PLEASEFORTHELOVEOFGODIMUSTKNOW.
-
If you go back and read 787, you find a very interesting contrast.
Ever seen one of those "Guess the number of marbles in the jar, win a prize!" features of a church carnival or whatnot? Whenever I encounter one, I have to sit cross-legged on the grass, whip out a pen, paper, and calculator and proceed to take representative counts of part of the jar and make simplifying assumptions and calculations based on the geometry of the marbles (or pennies or stones or...) and the geometry of the jar and 20 minutes later come up with what I considered to be the upper limit on the count and then make an error analysis to reduce that to come up with my guess.
but do you win?
He did give the winner a candy bar.
-
I do math problems in my head just to see what the answer REALLY could be....
....i'm so ashamed.
-
Friggin' math people. :-P
I make History Channel-style documentaries in my head when I play games like Rome Total War....or just for fun.
-
I do math problems in my head just to see what the answer REALLY could be....
....i'm so ashamed.
In class we've been covering the behavior of fluids. We were discussing density and buoyancy. I gave the class a fairly complex problem I knew they didn't have the tools to solve, then began walking them through it. Then I realized how very far beyond them it was and stopped. Then I realized the answer was fairly trivial and started working on a more difficult problem.
The easy problem was:
You have a cube of density ρc<ρf the density of a fluid. If the cube is of side length l, how far into the fluid will it sink?
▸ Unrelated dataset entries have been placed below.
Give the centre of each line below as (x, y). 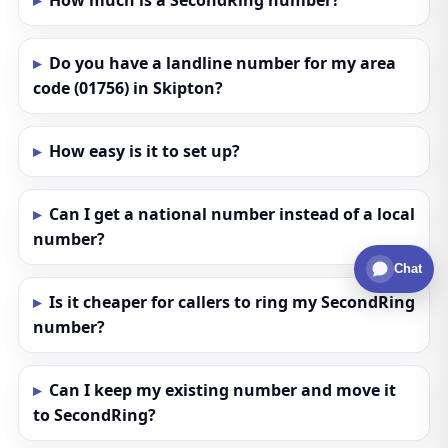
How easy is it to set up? (144, 151)
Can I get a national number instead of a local (231, 214)
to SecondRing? (94, 415)
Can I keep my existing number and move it (222, 390)
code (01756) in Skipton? (127, 88)
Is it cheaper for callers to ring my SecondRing (231, 302)
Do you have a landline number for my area (222, 63)
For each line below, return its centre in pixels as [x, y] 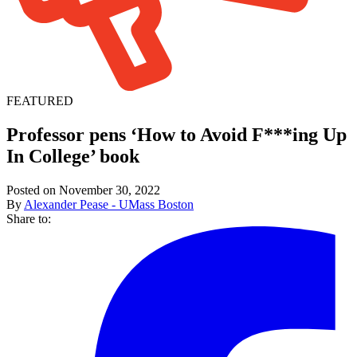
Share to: [29, 218]
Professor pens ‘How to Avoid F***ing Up [177, 134]
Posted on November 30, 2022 [83, 190]
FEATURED [40, 100]
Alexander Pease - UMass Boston [109, 204]
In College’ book [73, 156]
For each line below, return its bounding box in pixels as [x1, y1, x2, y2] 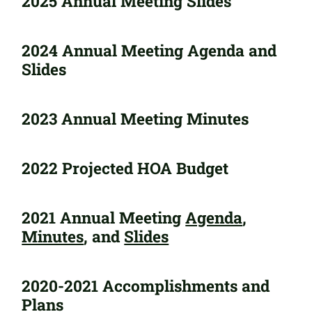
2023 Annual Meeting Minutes [22, 107, 249, 129]
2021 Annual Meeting [22, 206, 186, 228]
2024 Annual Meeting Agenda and [22, 39, 277, 61]
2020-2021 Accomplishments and [22, 274, 270, 296]
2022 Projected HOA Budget [22, 157, 229, 178]
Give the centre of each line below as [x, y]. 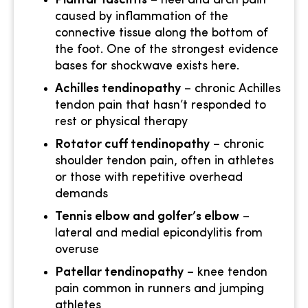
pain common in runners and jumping [159, 289]
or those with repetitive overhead [149, 178]
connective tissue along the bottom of [162, 34]
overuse [77, 250]
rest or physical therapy [121, 122]
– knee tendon [225, 273]
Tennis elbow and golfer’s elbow [147, 217]
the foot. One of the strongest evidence [167, 50]
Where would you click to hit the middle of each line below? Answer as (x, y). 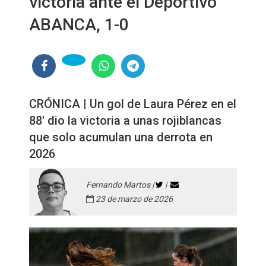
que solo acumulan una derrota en (121, 137)
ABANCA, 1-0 (79, 25)
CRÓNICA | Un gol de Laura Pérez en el (133, 104)
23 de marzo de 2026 (133, 199)
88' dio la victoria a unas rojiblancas (125, 121)
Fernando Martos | (121, 185)
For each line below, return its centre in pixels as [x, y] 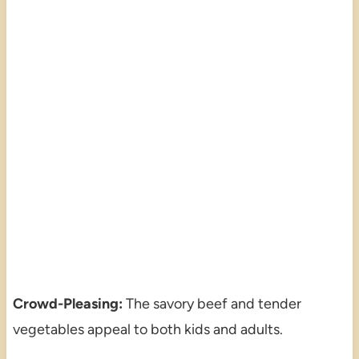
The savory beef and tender [212, 303]
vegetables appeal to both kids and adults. [147, 329]
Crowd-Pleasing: [67, 303]
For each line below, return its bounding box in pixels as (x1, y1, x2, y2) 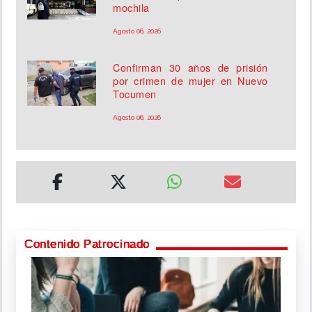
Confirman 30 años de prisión (113, 60, 268, 75)
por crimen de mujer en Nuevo (113, 73, 268, 88)
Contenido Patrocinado (24, 237, 150, 251)
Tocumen (113, 86, 157, 102)
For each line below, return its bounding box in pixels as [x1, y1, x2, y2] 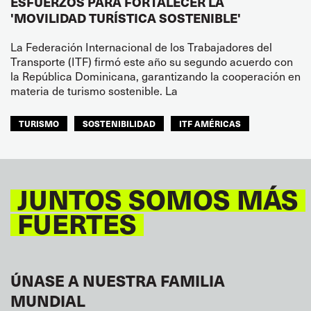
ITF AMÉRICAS [179, 117, 241, 129]
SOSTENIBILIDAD [83, 117, 155, 129]
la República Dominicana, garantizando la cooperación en [10, 68, 301, 83]
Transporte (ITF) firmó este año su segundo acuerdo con [10, 53, 293, 69]
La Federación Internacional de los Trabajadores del [10, 39, 272, 54]
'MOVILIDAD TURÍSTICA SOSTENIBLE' [10, 8, 241, 26]
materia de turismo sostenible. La [10, 83, 178, 98]
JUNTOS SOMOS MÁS [17, 179, 299, 217]
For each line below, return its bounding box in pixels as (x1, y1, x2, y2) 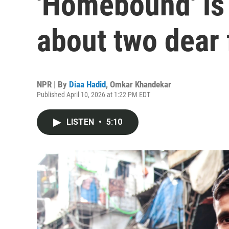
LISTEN (66, 117, 96, 127)
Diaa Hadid (69, 79, 106, 89)
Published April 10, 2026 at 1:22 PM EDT (37, 90, 150, 99)
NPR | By (37, 79, 69, 89)
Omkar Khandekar (110, 79, 171, 89)
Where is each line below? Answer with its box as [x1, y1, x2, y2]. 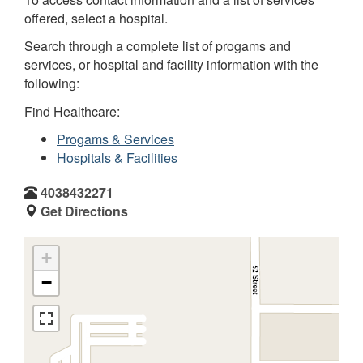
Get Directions [41, 202, 128, 220]
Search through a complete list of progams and [24, 36, 291, 55]
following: [24, 74, 79, 92]
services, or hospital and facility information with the [24, 55, 318, 74]
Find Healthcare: [24, 101, 120, 121]
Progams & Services [57, 130, 174, 148]
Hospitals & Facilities [57, 148, 177, 167]
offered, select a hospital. [24, 8, 168, 28]
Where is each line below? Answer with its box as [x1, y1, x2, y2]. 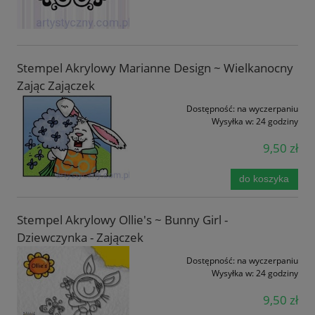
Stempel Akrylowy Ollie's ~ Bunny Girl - [17, 211, 228, 228]
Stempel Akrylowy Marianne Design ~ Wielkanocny [17, 60, 293, 77]
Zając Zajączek [17, 77, 95, 94]
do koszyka [239, 173, 290, 184]
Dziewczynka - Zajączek [17, 229, 143, 245]
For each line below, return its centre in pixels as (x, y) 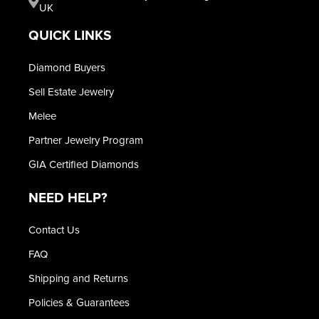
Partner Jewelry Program (86, 140)
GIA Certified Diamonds (84, 164)
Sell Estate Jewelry (71, 91)
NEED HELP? (68, 198)
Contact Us (54, 230)
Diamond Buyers (67, 67)
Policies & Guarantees (79, 302)
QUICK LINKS (70, 36)
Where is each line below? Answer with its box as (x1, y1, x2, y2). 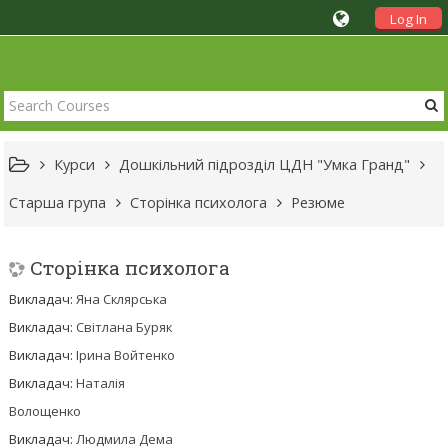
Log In (389, 10, 427, 28)
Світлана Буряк (76, 318, 173, 336)
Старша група (9, 193, 107, 212)
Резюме (291, 193, 346, 212)
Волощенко (9, 402, 82, 420)
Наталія (76, 374, 126, 392)
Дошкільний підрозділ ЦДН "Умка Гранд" (119, 155, 411, 174)
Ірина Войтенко (76, 346, 176, 364)
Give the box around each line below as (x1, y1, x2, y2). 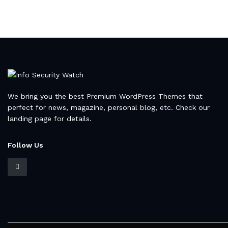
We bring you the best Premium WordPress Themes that (8, 92, 203, 100)
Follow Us (8, 140, 43, 149)
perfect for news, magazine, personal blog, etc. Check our (8, 103, 210, 111)
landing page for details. (8, 114, 92, 123)
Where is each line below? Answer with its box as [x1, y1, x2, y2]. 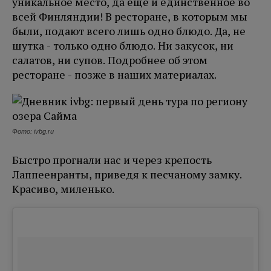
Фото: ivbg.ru [12, 128, 54, 135]
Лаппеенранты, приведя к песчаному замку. [12, 167, 242, 182]
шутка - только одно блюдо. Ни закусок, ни [12, 38, 233, 53]
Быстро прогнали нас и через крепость [12, 152, 212, 168]
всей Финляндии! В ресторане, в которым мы [12, 9, 247, 24]
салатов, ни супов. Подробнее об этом [12, 53, 207, 68]
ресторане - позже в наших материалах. [12, 67, 217, 82]
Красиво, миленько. [12, 181, 116, 197]
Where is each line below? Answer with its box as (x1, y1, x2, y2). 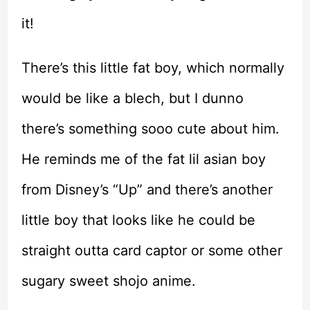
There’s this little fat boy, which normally (21, 60, 284, 77)
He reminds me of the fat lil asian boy (21, 151, 266, 168)
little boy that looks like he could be (21, 212, 255, 229)
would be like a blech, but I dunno (21, 90, 244, 107)
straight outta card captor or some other (21, 242, 282, 259)
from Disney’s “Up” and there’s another (21, 181, 273, 199)
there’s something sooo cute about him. (21, 120, 280, 138)
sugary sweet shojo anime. (21, 273, 196, 290)
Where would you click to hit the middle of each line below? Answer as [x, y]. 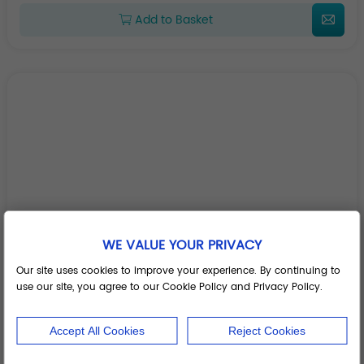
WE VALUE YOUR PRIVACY [182, 245]
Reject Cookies [267, 330]
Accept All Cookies [97, 330]
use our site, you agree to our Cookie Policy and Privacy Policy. [170, 287]
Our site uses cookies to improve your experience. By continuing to [179, 271]
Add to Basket [172, 20]
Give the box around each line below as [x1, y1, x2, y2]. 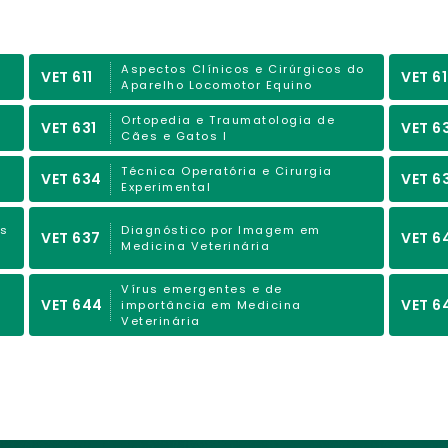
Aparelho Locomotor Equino [121, 77, 313, 93]
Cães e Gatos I [121, 128, 228, 144]
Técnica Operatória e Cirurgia [121, 163, 333, 179]
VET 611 [41, 66, 93, 87]
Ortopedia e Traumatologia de [121, 112, 336, 128]
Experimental [121, 179, 212, 195]
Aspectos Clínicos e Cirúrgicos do [121, 61, 365, 77]
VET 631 [41, 117, 97, 138]
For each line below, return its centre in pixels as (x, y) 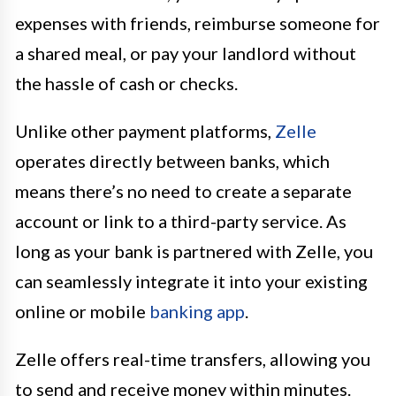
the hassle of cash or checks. (126, 84)
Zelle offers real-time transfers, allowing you (193, 359)
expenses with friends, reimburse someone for (198, 23)
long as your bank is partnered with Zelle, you (194, 251)
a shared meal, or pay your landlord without (186, 53)
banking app (197, 312)
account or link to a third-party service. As (181, 221)
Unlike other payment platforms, (145, 131)
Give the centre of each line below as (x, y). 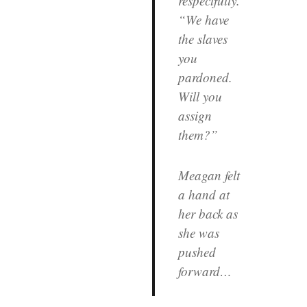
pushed (197, 251)
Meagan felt (209, 175)
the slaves (202, 38)
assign (195, 115)
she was (198, 232)
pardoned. (205, 77)
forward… (205, 271)
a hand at (204, 194)
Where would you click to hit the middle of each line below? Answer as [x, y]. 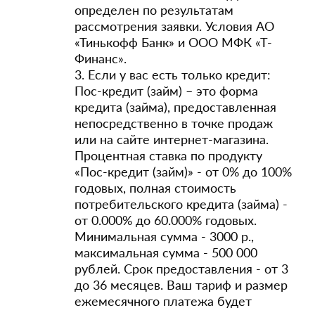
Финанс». [101, 58]
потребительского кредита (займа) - [181, 204]
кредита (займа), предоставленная [175, 107]
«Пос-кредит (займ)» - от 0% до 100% [183, 172]
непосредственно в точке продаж [174, 123]
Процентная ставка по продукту [168, 155]
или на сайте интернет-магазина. [172, 139]
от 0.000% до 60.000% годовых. [166, 220]
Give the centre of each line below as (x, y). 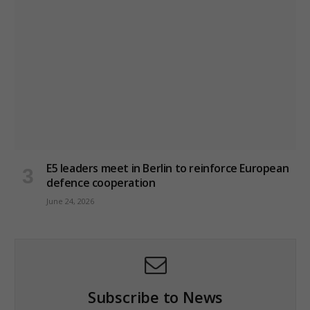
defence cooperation (101, 183)
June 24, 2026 (70, 201)
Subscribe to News (155, 297)
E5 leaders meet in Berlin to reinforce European (168, 168)
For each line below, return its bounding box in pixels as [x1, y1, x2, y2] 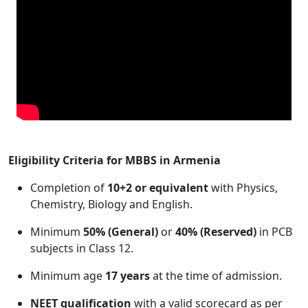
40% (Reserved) [175, 224, 256, 239]
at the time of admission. [150, 268, 282, 283]
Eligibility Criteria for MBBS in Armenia [8, 153, 221, 168]
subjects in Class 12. [30, 241, 133, 256]
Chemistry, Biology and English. [30, 197, 192, 212]
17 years [105, 268, 150, 283]
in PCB [256, 224, 292, 239]
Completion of [30, 180, 107, 195]
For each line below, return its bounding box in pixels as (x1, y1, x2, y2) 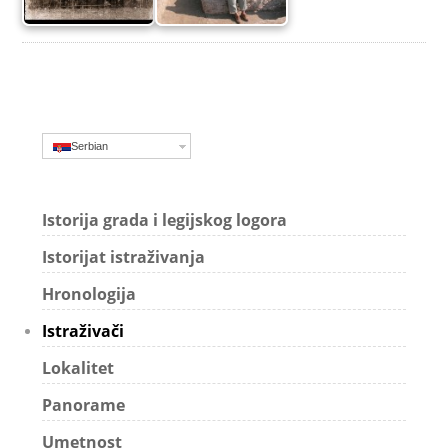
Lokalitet (42, 356, 115, 379)
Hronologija (42, 282, 137, 305)
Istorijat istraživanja (42, 245, 206, 268)
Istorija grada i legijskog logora (42, 208, 288, 231)
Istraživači (42, 319, 125, 342)
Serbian (71, 139, 109, 152)
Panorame (42, 393, 126, 416)
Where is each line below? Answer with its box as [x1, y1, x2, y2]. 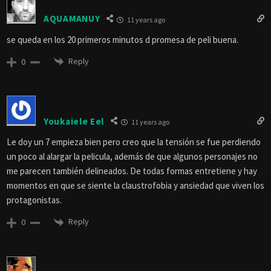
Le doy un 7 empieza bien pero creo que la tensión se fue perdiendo [7, 136, 261, 148]
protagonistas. [7, 194, 62, 206]
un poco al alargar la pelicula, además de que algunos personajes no [7, 151, 258, 163]
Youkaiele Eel [44, 115, 105, 127]
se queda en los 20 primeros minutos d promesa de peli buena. [7, 33, 238, 45]
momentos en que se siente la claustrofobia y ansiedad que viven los [7, 180, 264, 192]
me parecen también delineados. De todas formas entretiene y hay [7, 165, 257, 177]
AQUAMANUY [44, 13, 100, 25]
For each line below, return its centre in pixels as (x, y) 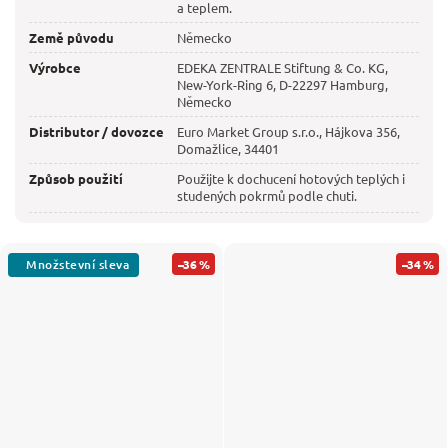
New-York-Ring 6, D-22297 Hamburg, (283, 85)
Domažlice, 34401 (228, 149)
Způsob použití (76, 179)
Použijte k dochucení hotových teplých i (291, 179)
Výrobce (55, 68)
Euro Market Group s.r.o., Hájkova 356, (289, 132)
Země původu (71, 38)
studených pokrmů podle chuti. (267, 196)
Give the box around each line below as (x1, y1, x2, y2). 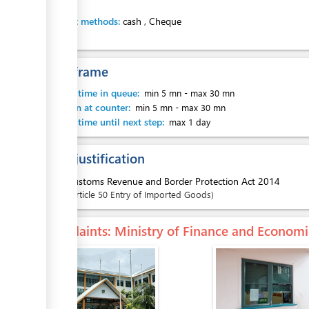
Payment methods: (41, 14, 123, 28)
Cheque (146, 14, 181, 28)
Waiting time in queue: (41, 86, 142, 99)
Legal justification (41, 149, 145, 167)
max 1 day (169, 116, 210, 128)
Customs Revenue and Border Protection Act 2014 (67, 175, 280, 188)
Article (70, 188, 98, 200)
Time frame (41, 62, 108, 80)
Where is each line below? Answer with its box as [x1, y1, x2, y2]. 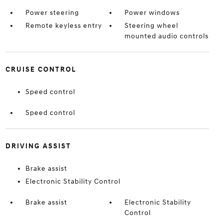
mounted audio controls [124, 32, 209, 40]
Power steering [25, 8, 79, 17]
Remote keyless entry [25, 21, 102, 30]
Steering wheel [124, 21, 179, 30]
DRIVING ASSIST [5, 142, 71, 150]
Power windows [124, 8, 180, 17]
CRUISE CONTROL [5, 65, 76, 74]
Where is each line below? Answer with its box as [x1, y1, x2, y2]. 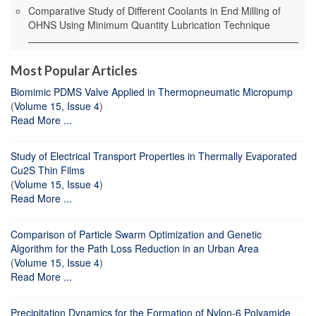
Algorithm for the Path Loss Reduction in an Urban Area [11, 241, 259, 255]
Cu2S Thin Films [11, 162, 85, 177]
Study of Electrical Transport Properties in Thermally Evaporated [11, 148, 297, 163]
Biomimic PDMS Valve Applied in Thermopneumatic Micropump [11, 84, 293, 99]
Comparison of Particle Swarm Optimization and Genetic [11, 226, 262, 241]
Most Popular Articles [11, 62, 138, 78]
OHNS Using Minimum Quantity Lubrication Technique [28, 17, 270, 32]
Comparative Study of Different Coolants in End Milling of [28, 3, 281, 18]
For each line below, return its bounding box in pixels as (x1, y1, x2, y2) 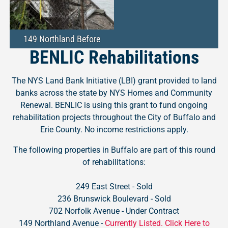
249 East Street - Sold (75, 181, 153, 191)
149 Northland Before (23, 33, 100, 44)
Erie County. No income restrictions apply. (40, 124, 188, 134)
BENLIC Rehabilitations (29, 46, 199, 68)
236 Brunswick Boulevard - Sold (57, 193, 171, 204)
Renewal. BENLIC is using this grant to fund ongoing (20, 100, 208, 110)
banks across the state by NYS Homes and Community (16, 88, 212, 98)
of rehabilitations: (82, 157, 146, 167)
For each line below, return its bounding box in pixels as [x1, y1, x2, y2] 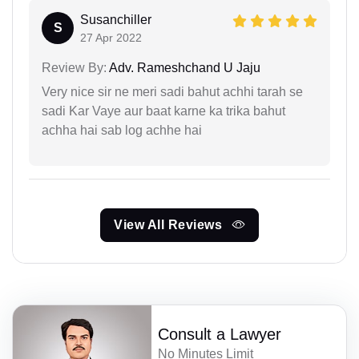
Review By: [42, 60, 107, 75]
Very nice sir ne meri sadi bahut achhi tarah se [42, 84, 303, 99]
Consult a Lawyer [158, 325, 282, 343]
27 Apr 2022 [80, 30, 142, 44]
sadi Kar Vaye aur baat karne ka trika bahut [42, 103, 285, 118]
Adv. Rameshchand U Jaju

It quickly becomes apparent that if you state that d is the length of the vertical edge below the surface of the water then d/l = ρc/ρf.
Now, a much more difficult problem is:
You have a right cone of height h, radius R, angle α, and density ρc in a fluid of density ρf, how far will it sink (base first) into the fluid?
You have to be able to find the roots of a cubic equation (it turns out to be surprisingly simple, actually. The equation, that is), but the answer is: d/h = (ρc/ρf - 1) ^ (1/3) + 1
You'll notice that this always gives an answer between 0 and 1, which is what you'd expect. Also, the closer the density of the cone is to the density of the fluid, the greater the depth to which the cone is submerged.
Then I tried to find out how far the cone would sink point first and made a mistake somewhere and came up with an answer such that the denser the cone, the less it's submerged. But I was way, way too tired to find my mistake.
-
Applause for wide angle focus Hannelore. APPLAUSE, I SAY. Bravo, encore, etc.
-
"Writing this actually gave me a headache." It gave me a boner, and i'm waaay too old for boners. Please stop teasing us with Hannelore - there are no real women like that. Or not nearly enough, anyway.
Creepy!
-
Then I tried to find out how far the cone would sink point first and made a mistake somewhere and came up with an answer such that the denser the cone, the less it's submerged. But I was way, way too tired to find my mistake.
That may actually have been right, since the submerged volume would increase more and more rapidly as it sinks. Though obviously at some point it would have to just sink.
Anyway, it doesn't really matter, because you couldn't get a cone to float like that; point first is an unstable equilibrium, so it would quickly flip over and turn into the other problem. :P
-
Actually, it would lay on its side and become a different problem entirely.
Still, I found my mistake. I was thinking of 'd' as the submerged distance, but I'd written it and solved it as the unsubmerged distance. Now my answer makes sense; the denser the cone gets, the less unsubmerged it is.